How oxygen steers tuberculosis metabolism: a new computational model

Cells use pyruvate as a crossroads that links glycolysis with the tricarboxylic acid (TCA) cycle, gluconeogenesis and fermentation. For pathogens like Mycobacterium tuberculosis H37Rv, shifting how pyruvate is used helps the bacterium survive changing environments, especially when oxygen runs low. To study how that shift happens, Mohd. Asif Siddiqui and colleagues built a computational representation of pyruvate metabolism using a Petri net (PN) approach. Rather than measuring every chemical in a test tube, the team encoded the main metabolites, cofactors and enzymatic steps that direct pyruvate into different fates. The model is designed to capture the dynamic transition between aerobic and anaerobic metabolism, reproducing how the same starting molecule can lead to energy-producing pathways or to fermentation depending on oxygen. By translating biochemical knowledge into a computational network, the study provides a way to simulate how Mycobacterium tuberculosis reprograms its metabolism when oxygen becomes scarce, an important condition during infection. The PN framework lets researchers follow the flow of metabolites and ask which reactions and controls matter most for survival under stress.

The researchers constructed the Petri net model in Snoopy 2.0 and ran simulations using COPASI, incorporating key metabolites, cofactors and enzymatic processes that regulate aerobic and anaerobic states. The model showed oxygen availability acting as a regulatory switch: under aerobic conditions, pyruvate is channeled toward acetyl-CoA for ATP generation, feeding into the tricarboxylic acid (TCA) cycle and downstream energy pathways; under hypoxia, pyruvate is diverted toward lactate production to regenerate NAD + and maintain redox balance, reflecting a fermentative outcome. Structural validation of the PN framework confirmed properties such as boundedness, conservativeness and deadlock-free behavior, which indicate the model behaves robustly and respects conservation laws. Sensitivity analyses were used to probe how changes affect the system; these analyses highlighted enzymatic kinetics as critical determinants of flux distribution and system stability. Together, these methods show the PN model can reproduce biologically meaningful switches in metabolism and reveal which reaction parameters most influence outcomes.
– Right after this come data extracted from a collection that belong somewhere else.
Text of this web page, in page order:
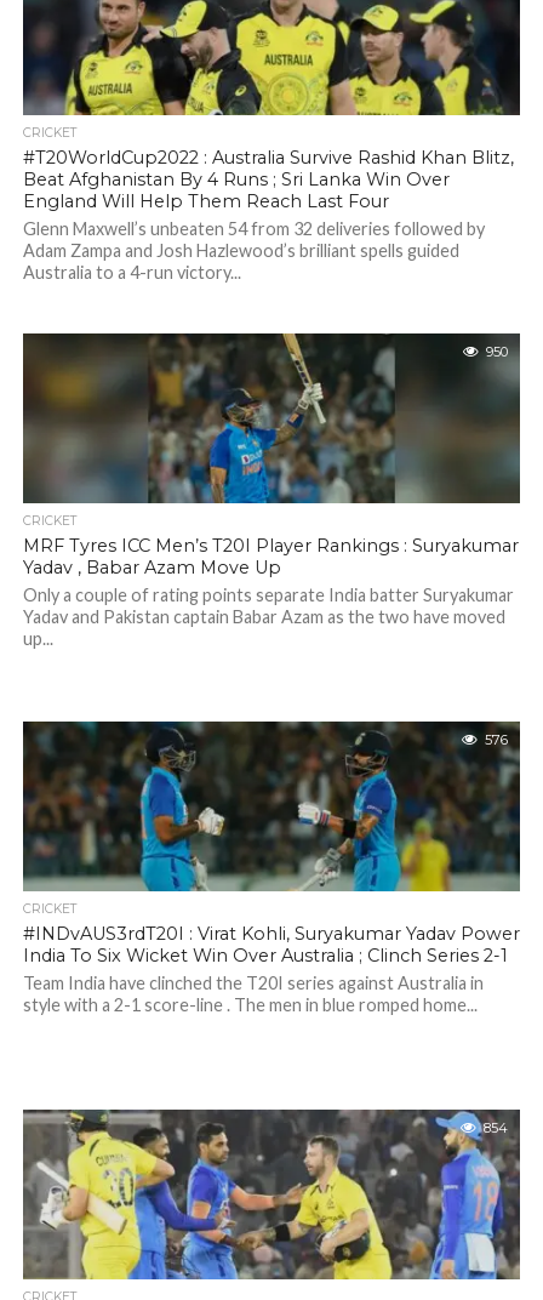
CRICKET
#T20WorldCup2022 : Australia Survive Rashid Khan Blitz,
Beat Afghanistan By 4 Runs ; Sri Lanka Win Over
England Will Help Them Reach Last Four
Glenn Maxwell’s unbeaten 54 from 32 deliveries followed by
Adam Zampa and Josh Hazlewood’s brilliant spells guided
Australia to a 4-run victory...
950
CRICKET
MRF Tyres ICC Men’s T20I Player Rankings : Suryakumar
Yadav , Babar Azam Move Up
Only a couple of rating points separate India batter Suryakumar
Yadav and Pakistan captain Babar Azam as the two have moved
up...
576
CRICKET
#INDvAUS3rdT20I : Virat Kohli, Suryakumar Yadav Power
India To Six Wicket Win Over Australia ; Clinch Series 2-1
Team India have clinched the T20I series against Australia in
style with a 2-1 score-line . The men in blue romped home...
854

This Petri net–based framework offers a scalable and biologically relevant way to explore oxygen-dependent metabolic reprogramming in a pathogenic system. Because the model captures both metabolic routes and regulatory consequences, it can help researchers test hypotheses about energy adaptation without relying solely on difficult experiments. Its confirmed structural properties and sensitivity results mean users can trust that simulations will behave sensibly when parameters change, making it useful for exploring a range of environmental conditions and enzymatic scenarios. By focusing attention on enzymatic kinetics that control flux, the model points to specific reactions that may be worth studying further as possible intervention points. In short, the PN model provides a virtual platform for understanding how Mycobacterium tuberculosis balances energy generation and redox needs when oxygen is limited, and it offers a starting point for investigating metabolic vulnerabilities that could inform future studies of pathogenic survival and treatment strategies.